Content starts

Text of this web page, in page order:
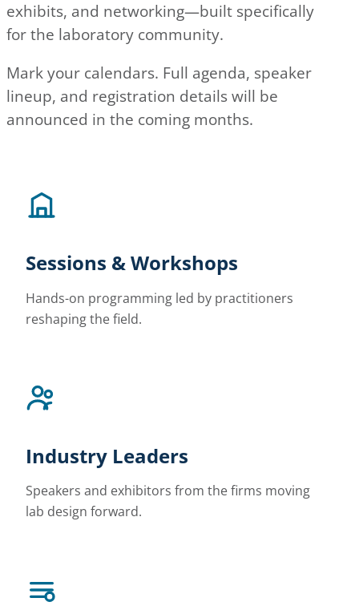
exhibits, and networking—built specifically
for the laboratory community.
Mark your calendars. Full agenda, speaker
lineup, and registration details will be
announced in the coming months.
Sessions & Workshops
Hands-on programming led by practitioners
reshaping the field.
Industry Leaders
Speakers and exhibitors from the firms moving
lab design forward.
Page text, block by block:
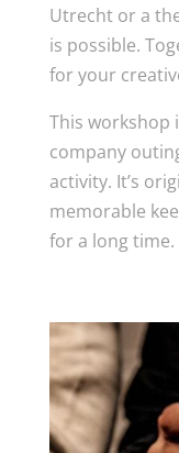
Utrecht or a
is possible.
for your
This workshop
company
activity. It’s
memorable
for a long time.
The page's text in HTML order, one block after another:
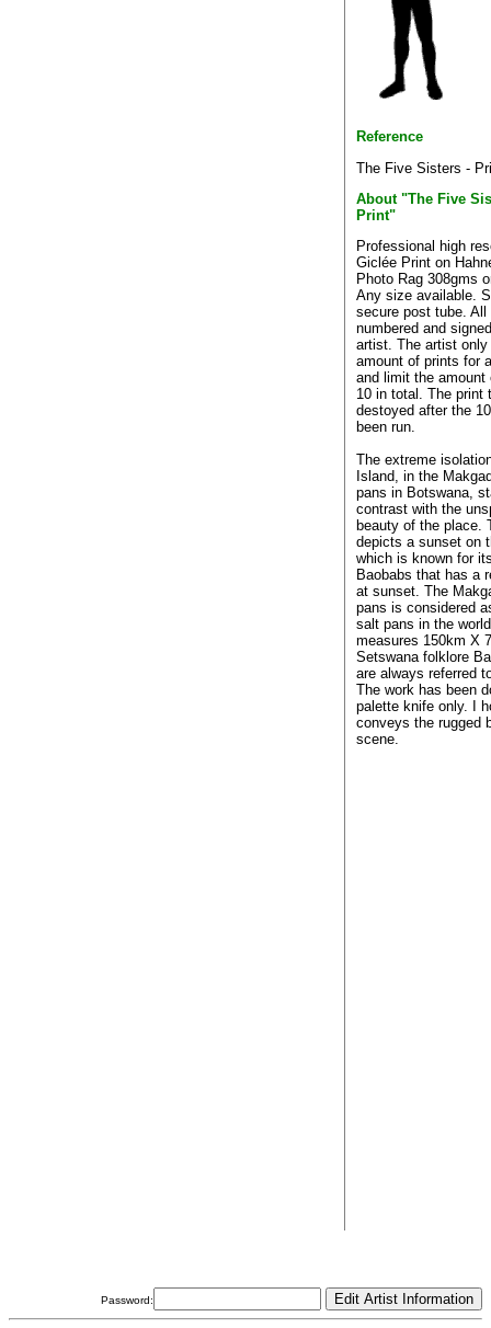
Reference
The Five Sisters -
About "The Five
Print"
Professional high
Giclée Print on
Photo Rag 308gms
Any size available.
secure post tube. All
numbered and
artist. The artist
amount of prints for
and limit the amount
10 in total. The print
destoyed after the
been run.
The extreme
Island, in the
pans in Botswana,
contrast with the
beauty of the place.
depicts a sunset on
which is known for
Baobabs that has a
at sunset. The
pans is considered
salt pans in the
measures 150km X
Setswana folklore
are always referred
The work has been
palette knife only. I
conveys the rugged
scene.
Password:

Content ends
Content starts

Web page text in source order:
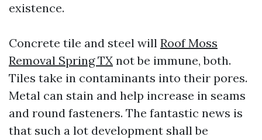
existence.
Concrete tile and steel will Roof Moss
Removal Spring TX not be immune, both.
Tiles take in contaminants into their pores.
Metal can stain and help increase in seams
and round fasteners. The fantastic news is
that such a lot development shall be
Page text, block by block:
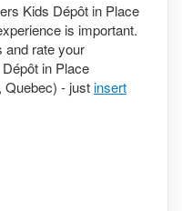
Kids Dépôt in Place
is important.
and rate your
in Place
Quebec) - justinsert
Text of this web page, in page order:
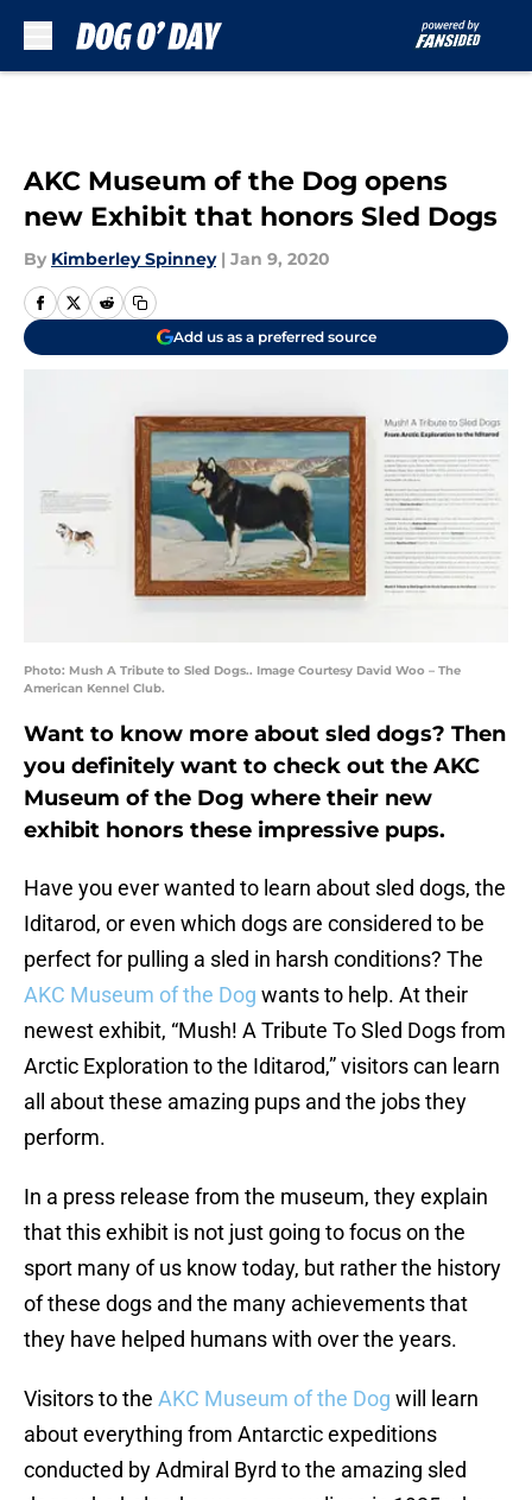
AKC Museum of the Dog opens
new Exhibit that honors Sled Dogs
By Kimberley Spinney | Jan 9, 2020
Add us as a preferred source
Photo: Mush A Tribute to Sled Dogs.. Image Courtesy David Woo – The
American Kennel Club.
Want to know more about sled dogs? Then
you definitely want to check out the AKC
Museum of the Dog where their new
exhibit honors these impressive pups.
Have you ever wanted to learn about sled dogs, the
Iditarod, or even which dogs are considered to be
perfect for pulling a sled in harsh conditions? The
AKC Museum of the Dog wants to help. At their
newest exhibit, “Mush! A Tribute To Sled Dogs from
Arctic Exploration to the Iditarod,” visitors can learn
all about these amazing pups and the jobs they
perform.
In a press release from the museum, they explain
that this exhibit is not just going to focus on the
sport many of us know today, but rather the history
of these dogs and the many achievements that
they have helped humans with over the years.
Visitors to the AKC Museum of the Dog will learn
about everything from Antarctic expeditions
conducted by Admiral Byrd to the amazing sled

Content ends

(YOUR ASSIGNMENT)
Since only lines holding the word "their" matter, count them in the data above and report the number alone.

(SOLUTION FOR THIS EXERCISE)
3